Columnist Grant Ball believes that Springbok coach Peter de Villiers blew a chance to foster some belief in his coaching ability on his team's disappointing Tri-Nations away leg.
The results were always expected with that group of players with just John Smit likely to start at the World Cup, but the manner of the defeats is concerning. The least Bok fans could've expected was their side looking like they had a plan. Unfortunately, that wasn't the case. It's not surprising, looking at past dirt-tracker results such as losing to Saracens and Leicester, but that doesn't make it excusable.
What's tiring for spectators is that it's the same problems after every Test under De Villiers, where the Boks look devoid of any strategy. The coach should be able to identify the problems and rectify them, but that isn't the case.
The Boks' breakdown problems and turnovers stem from their unimaginative attack, while their kick-chase game only exposes the defensive problems with no coherent system in place.
When the A team plays, they look largely rudderless, while starting with second-string individuals provided De Villiers with the chance to show his detractors that he can provide technical nous, leadership and guidance.
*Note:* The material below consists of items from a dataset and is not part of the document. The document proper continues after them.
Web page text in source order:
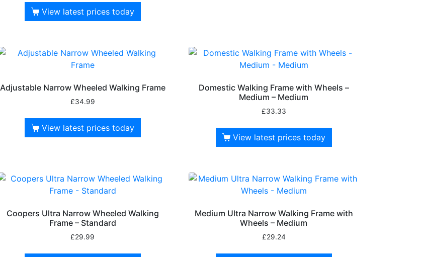
View latest prices today
Adjustable Narrow Wheeled Walking Frame
£34.99
View latest prices today
Domestic Walking Frame with Wheels –
Medium – Medium
£33.33
View latest prices today
Coopers Ultra Narrow Wheeled Walking
Frame – Standard
£29.99
Medium Ultra Narrow Walking Frame with
Wheels – Medium
£29.24
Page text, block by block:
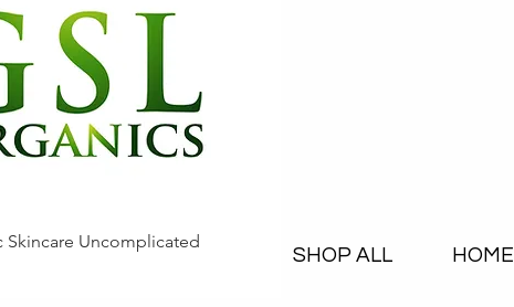
SHOP ALL HOME
Skincare Uncomplicated

He failed, again.
De Villiers blamed the Boks' defence on lack of preparation, but before the tour he said the side was blessed because they had so much time. He also said players reverted to their franchise structures when under pressure. That shows a lack of confidence in him and his coaching staff. The players can't be blamed for not believing in De Villiers.
John Smit predictably defended De Villiers last week. The players always talk of how nice a guy De Villiers is, but never about his rugby acumen. There are lots of nice guys in South Africa, but not all of them have the privilege of coaching the Springboks.
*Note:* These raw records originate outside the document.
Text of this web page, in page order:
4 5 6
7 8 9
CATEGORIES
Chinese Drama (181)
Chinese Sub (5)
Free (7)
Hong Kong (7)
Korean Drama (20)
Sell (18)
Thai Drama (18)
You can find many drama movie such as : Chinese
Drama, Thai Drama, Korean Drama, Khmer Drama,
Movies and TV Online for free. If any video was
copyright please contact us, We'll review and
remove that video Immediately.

To see a Bok side disgraced with so little passion illustrates major problems in the Bok camp. If De Villiers and co can't get their players up for the ultimate Test in New Zealand, is the coach really doing his job?
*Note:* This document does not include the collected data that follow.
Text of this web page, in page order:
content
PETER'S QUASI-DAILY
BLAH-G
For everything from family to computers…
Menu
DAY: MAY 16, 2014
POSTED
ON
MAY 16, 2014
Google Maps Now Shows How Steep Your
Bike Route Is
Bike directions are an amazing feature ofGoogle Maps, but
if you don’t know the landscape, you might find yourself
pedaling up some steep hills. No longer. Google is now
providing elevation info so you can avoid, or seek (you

De Villiers tried to play the hero and said the tour was a good investment for the future of South African rugby – but many of those players' confidence is now dented. That confidence-breaking trend for some of these players started with losses to Saracens and Leicester, and another failure in a Bok jersey only provides further bad memories and isn't easy to recover from.
That these last couple of results are so readily accepted indicates a drastic drop in standards under De Villiers. When that acceptance happens, a losing mentality develops.
Hopefully De Villiers hasn't inculcated this mindset in South African rugby that it's OK to lose so easily – with or without your top players. Previous Bok coaches were savvier in trying to bring in new players, either coming off the bench at an apt time or starting alongside seniors who could nurture them through.
To those who say it's only a B team - would the Bok A side give the All Blacks and Australian B teams 40 points? An answer to that question may come on August 13 and 20 when the Boks host those sides, who could rest some of their top players.
Many claim the proof of all the work done by Rassie Erasmus will become evident once the first-choice players start. Erasmus didn't have any effect on the B side after two weeks, while the pressure on the senior players will increase with them having to show whether improvement has indeed taken place.
The Boks' home-leg has now taken on even more importance. Australia and New Zealand have momentum heading into the World Cup (handed to them by South Africa). The Boks have to create momentum of their own: pressure time.